Let us give an example. Consider the formula
$$
\varphi = [(x_1 = T) \lor (x_2 = T) \lor (x_3 = T)] \land [(x_2 = F) \lor (x_4=F) \lor (x_1 = F)].
$$
The strings are
- $S_1 = x_{1,1}^T x_{2,1}^T x_{3,1}^T x_{2,2}^F x_{4,2}^F x_{1,2}^F$.
- $S_2 = x_{2,1}^T x_{3,1}^T x_{1,1}^T x_{4,2}^F x_{1,2}^F x_{2,2}^F$.

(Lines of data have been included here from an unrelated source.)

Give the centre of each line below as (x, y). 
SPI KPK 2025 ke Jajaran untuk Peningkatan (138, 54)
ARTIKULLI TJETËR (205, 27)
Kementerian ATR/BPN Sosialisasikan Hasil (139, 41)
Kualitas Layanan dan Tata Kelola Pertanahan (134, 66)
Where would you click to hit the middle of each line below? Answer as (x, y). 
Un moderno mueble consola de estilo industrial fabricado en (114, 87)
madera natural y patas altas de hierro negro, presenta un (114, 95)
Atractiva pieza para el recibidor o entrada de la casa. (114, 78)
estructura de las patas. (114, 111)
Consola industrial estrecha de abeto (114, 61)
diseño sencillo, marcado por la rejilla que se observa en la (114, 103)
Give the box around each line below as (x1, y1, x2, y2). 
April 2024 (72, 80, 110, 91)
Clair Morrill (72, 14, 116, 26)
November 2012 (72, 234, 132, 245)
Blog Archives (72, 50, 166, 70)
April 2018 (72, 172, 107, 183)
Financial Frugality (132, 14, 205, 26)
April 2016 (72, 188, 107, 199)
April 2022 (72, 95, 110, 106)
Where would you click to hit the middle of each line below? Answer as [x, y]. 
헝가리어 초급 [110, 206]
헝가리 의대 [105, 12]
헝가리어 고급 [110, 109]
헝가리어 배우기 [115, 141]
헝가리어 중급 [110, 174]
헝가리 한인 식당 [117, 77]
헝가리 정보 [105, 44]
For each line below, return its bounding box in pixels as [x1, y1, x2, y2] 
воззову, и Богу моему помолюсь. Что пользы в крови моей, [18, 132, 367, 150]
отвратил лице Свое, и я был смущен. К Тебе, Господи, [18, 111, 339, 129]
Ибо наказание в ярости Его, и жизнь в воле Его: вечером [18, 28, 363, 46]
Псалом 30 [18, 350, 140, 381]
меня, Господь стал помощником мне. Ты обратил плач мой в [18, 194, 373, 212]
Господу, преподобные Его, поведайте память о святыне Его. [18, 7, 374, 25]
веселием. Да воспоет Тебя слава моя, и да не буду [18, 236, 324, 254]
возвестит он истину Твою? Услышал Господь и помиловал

- $S_3 = x_{3,1}^T x_{1,1}^T x_{2,1}^T x_{1,2}^F x_{2,2}^F x_{4,2}^F$.
- $TF_1 = x_{1,1}^T x_{2,1}^T x_{3,1}^T x_{2,2}^F x_{4,2}^F x_{2,1}^T x_{3,1}^T x_{2,2}^F x_{4,2}^F x_{1,2}^F$.
- $FT_1 = x_{2,1}^T x_{3,1}^T x_{2,2}^F x_{4,2}^F x_{1,2}^F x_{1,1}^T x_{2,1}^T x_{3,1}^T x_{2,2}^F x_{4,2}^F$.
- $TF_2 = x_{1,1}^T x_{2,1}^T x_{3,1}^T x_{4,2}^F x_{1,2}^F x_{1,1}^T x_{3,1}^T x_{2,2}^F x_{4,2}^F x_{1,2}^F$.
- $FT_2 = x_{1,1}^T x_{3,1}^T x_{2,2}^F x_{4,2}^F x_{1,2}^F x_{1,1}^T x_{2,1}^T x_{3,1}^T x_{4,2}^F x_{1,2}^F$.
- $TF_3 = x_{1,1}^T x_{2,1}^T x_{3,1}^T x_{2,2}^F x_{4,2}^F x_{1,2}^F x_{1,1}^T x_{2,1}^T x_{2,2}^F x_{4,2}^F x_{1,2}^F$.
- $FT_3 = x_{1,1}^T x_{2,1}^T x_{2,2}^F x_{4,2}^F x_{1,2}^F x_{1,1}^T x_{2,1}^T x_{3,1}^T x_{2,2}^F x_{4,2}^F x_{1,2}^F$.
- $TF_4 = x_{1,1}^T x_{2,1}^T x_{3,1}^T x_{2,2}^F x_{1,2}^F x_{1,1}^T x_{2,1}^T x_{3,1}^T x_{2,2}^F x_{4,2}^F x_{1,2}^F$.
- $FT_4 = x_{1,1}^T x_{2,1}^T x_{3,1}^T x_{2,2}^F x_{4,2}^F x_{1,2}^F x_{1,1}^T x_{2,1}^T x_{3,1}^T x_{2,2}^F x_{1,2}^F$.
One string $R$ of length $m=2$ which is common to all of these is $x_{1,1}^T x_{2,2}^F$. This corresponds to the (partial) truth assignment $x_1=T,x_2=F$, which satisfies $\varphi$.